PARIS – One had been playing music. Another rushed in as dangerous flames engulfed a medieval spire. A third scrambled to find keys to a safe that held priceless relics.
Three days after a devastating fire destroyed large parts of the world-famous Notre Dame Cathedral in central Paris, investigators have yet to reveal the specific cause of the blaze that burned the cathedral’s ancient wooden beams. They don’t suspect foul play, and they think it was an accident. But the dramatic stories of those caught up in the fire at the 850-year-old site have started to emerge.
Johann Vexo, 40, an organist for the church’s choir, was playing his instrument as part of a 6 o’clock Mass service for about 200 people. He was among the first to be evacuated from Notre Dame.
About 10 to 15 minutes into the service, a smoke alarm went off.
“I am on duty every Monday. My first thought was: ‘This is a mistake. It’s a problem with the alarm system.’ It never occurred to me that it was a real fire,” Vexo told USA TODAY.
Vexo and the worshipers calmly filed out halfway through a reading of the Gospels.
He went home, not even sure if there had been a fire.
At around 6:20, a church security officer responded to the alarm and reported seeing no smoke or fire.
Less than 30 minutes later, as the church was about to let people back in, a second alert was received by the security team. This time, fire had been spotted.
Myriam Chudzinksi, 27, a corporal in the Paris Fire Brigade, was among the first emergency service personnel to get to the cathedral. She arrived in less than 10 minutes, just before 7 p.m.
“I didn’t realize how intense the fire was going to be,” Chudzinksi told reporters Wednesday during a news conference from the floor of a fire station close to the cathedral.
Chudzinksi said she knew it was a serious situation when she saw large crowds of people gathered around the perimeter of the cathedral taking selfies and videoing what appeared to be an unfolding catastrophe.

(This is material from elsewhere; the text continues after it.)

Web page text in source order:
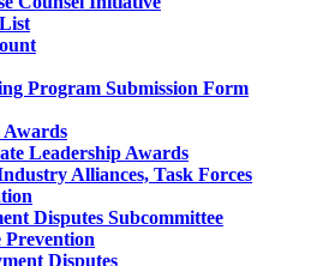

“There was so much smoke I didn’t even see the spire fall. I only heard it. It was an extremely loud noise and I really didn’t understand what it meant,” she said. “The fire was so powerful and escalated so quickly it seemed like we were constantly having to retreat away from it.”
By 7:30 p.m., more than 400 firefighters were on the scene. Assisting them were at least 30 firetrucks, vehicles and even fire boats that arrived next to the cathedral along the River Seine.
About $1 billion in donations have been pledged for reconstruction efforts and France will hold a competition among international architects to design a new spire for the Notre Dame Cathedral after the one atop the church collapsed in the fire.
The rector of Notre Dame Cathedral proposed Thursday building a small, temporary church on the plaza outside the monument so that the faithful have a place of worship while the 12th-century structure ravaged by fire is closed for restoration.
The normally busy neighborhood around Notre Dame Cathedral will be blocked to pedestrians and traffic until Monday.
Among the fire crew on Monday night was Jean-Marc Fournier, 53, the chaplain of the Paris Fire Brigade. He has been hailed as a hero for his role in salvaging precious items during the fire.
“The spire had already fallen. At any time the nave could have given way,” said Fournier, appearing at the same news conference with Chudzinksi.
“There were burning embers all over the floor, in front of the main altar and in the choral area. It actually felt like it was ‘raining fire’ from the ceiling inside the cathedral. Inside it was a very strange atmosphere, not a lot of smoke, and it was not excessively hot,” he said.
Fournier, a veteran of the war in Afghanistan who also helped evacuate victims from an extremist attack at the Bataclan concert hall in Paris in 2015, was immediately given two tasks that night: Find Notre Dame’s Blessed Sacrament, which is used during church services as the body and blood of Jesus Christ, and the Crown of Thorns, which Catholics believe was worn by Jesus Christ at the Crucifixion.
“As I rushed around, I could see someone had already broken open display cases with the fake crown (used in some services and for tourists to look at) probably thinking this was all that needed to be done.”
In fact, Fournier said, both items were held in a safe.
It took some time to find someone who knew where the key was kept.
“When we work together to do good, we get a real sense of pride,” said Fournier, referring to the human chain that was then formed to get the historical treasures to safety.
These items were then evacuated to Paris’ City Hall, a large Renaissance-style building that sits across the River Seine from Notre Dame Cathedral.
“It’s quite ironic that a building originally built to be anti-clerical became a temporary refuge for all these religious symbols,” Paris Deputy Mayor Emmanuel Gregoire told USA TODAY.
The Crown of Thorns spent Monday night in a room that usually houses weapons that belong to the mayor’s security team. The next day, it – along with countless other artifacts from gargoyles to irreplaceable paintings and French King Louis IX’s tunic – was taken to the Louvre Museum for safe-keeping.
“It was really moving to see these things arrive at City Hall because at about the same time we had word that the cathedral’s structure was likely going to be saved. It was such a relief,” Gregoire said.